Aim of the task
Locate "systems and the" in the data below, then output the line it is on and all following lines through the last, word for word. Skip any pictures.

╔══

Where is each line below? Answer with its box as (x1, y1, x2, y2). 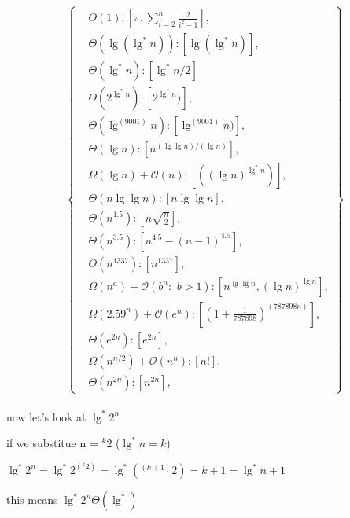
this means (6, 491, 58, 508)
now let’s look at (6, 408, 87, 424)
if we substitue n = (6, 435, 98, 451)
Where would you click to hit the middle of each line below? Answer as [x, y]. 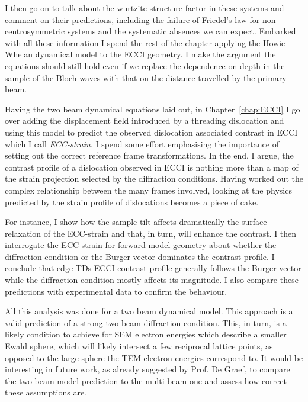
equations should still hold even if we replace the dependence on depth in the [145, 65]
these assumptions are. [46, 392]
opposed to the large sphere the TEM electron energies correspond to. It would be [154, 357]
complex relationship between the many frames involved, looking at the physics [148, 190]
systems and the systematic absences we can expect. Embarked [182, 31]
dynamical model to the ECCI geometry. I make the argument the [155, 54]
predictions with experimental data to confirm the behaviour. [116, 291]
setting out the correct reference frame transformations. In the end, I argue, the [149, 155]
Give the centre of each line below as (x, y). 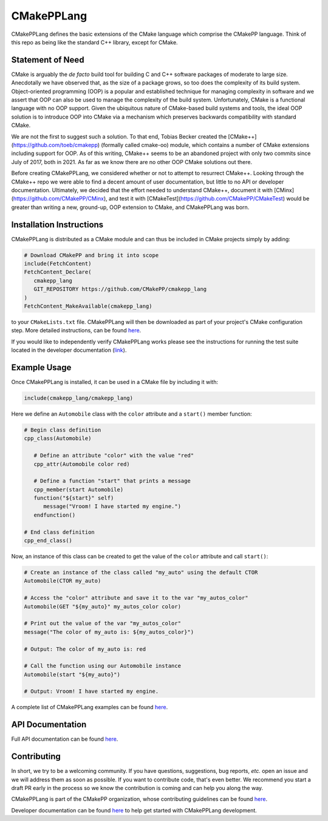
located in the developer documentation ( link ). (69, 350)
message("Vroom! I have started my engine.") (112, 507)
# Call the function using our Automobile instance (103, 666)
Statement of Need (48, 60)
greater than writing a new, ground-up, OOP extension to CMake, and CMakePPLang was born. (130, 207)
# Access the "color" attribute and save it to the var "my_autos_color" (136, 598)
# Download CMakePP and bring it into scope (91, 255)
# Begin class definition (63, 430)
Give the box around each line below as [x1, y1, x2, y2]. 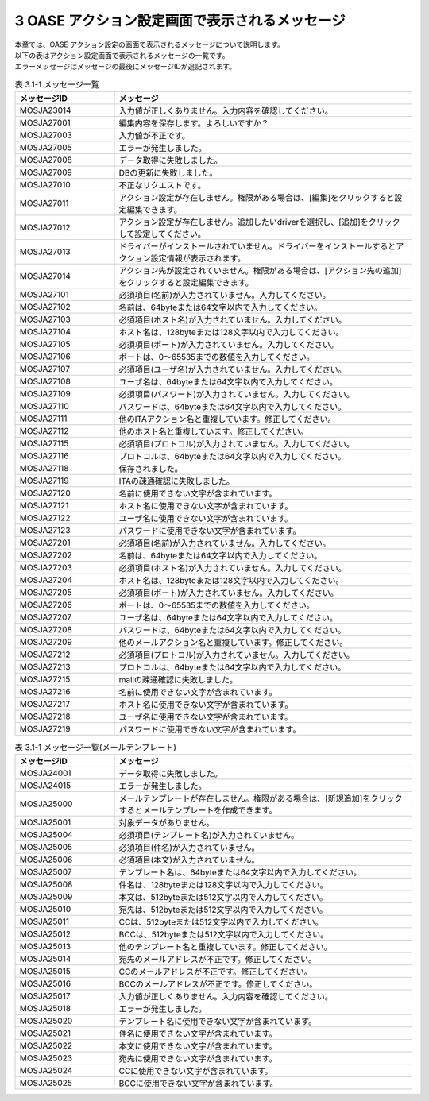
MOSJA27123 [19, 525, 71, 536]
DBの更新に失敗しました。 [118, 168, 218, 179]
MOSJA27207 [19, 612, 71, 623]
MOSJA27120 [19, 488, 71, 499]
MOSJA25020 [19, 1015, 73, 1026]
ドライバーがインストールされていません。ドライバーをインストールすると [118, 241, 396, 252]
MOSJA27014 [19, 271, 71, 282]
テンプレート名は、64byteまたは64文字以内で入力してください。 [118, 867, 361, 878]

╚══

Output
systems and the systematic absences we can expect. Embarked [182, 31]
dynamical model to the ECCI geometry. I make the argument the [155, 54]
predictions with experimental data to confirm the behaviour. [116, 291]
setting out the correct reference frame transformations. In the end, I argue, the [149, 155]
Give the centre of each line below as (x, y). 
located in the developer documentation ( link ). (69, 350)
message("Vroom! I have started my engine.") (112, 507)
# Call the function using our Automobile instance (103, 666)
Statement of Need (48, 60)
greater than writing a new, ground-up, OOP extension to CMake, and CMakePPLang was born. (130, 207)
# Access the "color" attribute and save it to the var "my_autos_color" (136, 598)
# Download CMakePP and bring it into scope (91, 255)
# Begin class definition (63, 430)
Give the box around each line below as [x1, y1, x2, y2]. 
MOSJA27123 [19, 525, 71, 536]
DBの更新に失敗しました。 [118, 168, 218, 179]
MOSJA27207 [19, 612, 71, 623]
MOSJA27120 [19, 488, 71, 499]
MOSJA25020 [19, 1015, 73, 1026]
ドライバーがインストールされていません。ドライバーをインストールすると [118, 241, 396, 252]
MOSJA27014 [19, 271, 71, 282]
テンプレート名は、64byteまたは64文字以内で入力してください。 [118, 867, 361, 878]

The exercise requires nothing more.